You need to read the file in blocks. genfromtxt
accepts input from any iterable, a list of strings, a generator, an open file, etc. So you need a script that opens the file, reads the lines of a block, and calls genfromtxt
on those, saving the result in a list. At the end you can collect those subarrays into one array.
https://stackoverflow.com/a/34729730/901925 has a simple example using readlines
. Working from a list of lines is the easiest way to develop your ideas - finding boundaries of blocks, etc. You can rework it later into a generator or filter structure if you don't want the full file in memory.

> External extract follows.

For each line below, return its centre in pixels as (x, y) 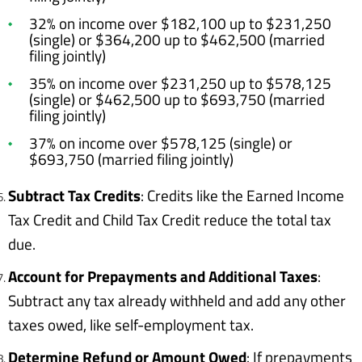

https://stackoverflow.com/a/35495412/901925 has an extended discussion on merging structured arrays.
Sample script:
import numpy as np
lines = open('stack35510689.txt').readlines()
print lines
time = float(lines[1].strip())
print time
arr1 = np.genfromtxt(lines[3:6], names=True)
print repr(arr1)
arr2 = np.genfromtxt(lines[7:10], names=True)
print repr(arr2)
import numpy.lib.recfunctions as rfn
print repr(rfn.merge_arrays([arr1,arr2]))
sample source
time
1.0022181
PORE_PRE
-18438721.41
-18438721.41
STRS_11
-28438721.41
-28438721.41
sample output
1009:~/mypy$ python stack35510689.py
['time\n', '1.0022181\n', '\n', 'PORE_PRE\n', '-18438721.41\n', '-18438721.41\n', '\n', 'STRS_11\n', '-28438721.41\n', '-28438721.41\n']
1.0022181
array([(-18438721.41,), (-18438721.41,)],
dtype=[('PORE_PRE', '<f8')])
array([(-28438721.41,), (-28438721.41,)],
dtype=[('STRS_11', '<f8')])
array([(-18438721.41, -28438721.41), (-18438721.41, -28438721.41)],
dtype=[('PORE_PRE', '<f8'), ('STRS_11', '<f8')])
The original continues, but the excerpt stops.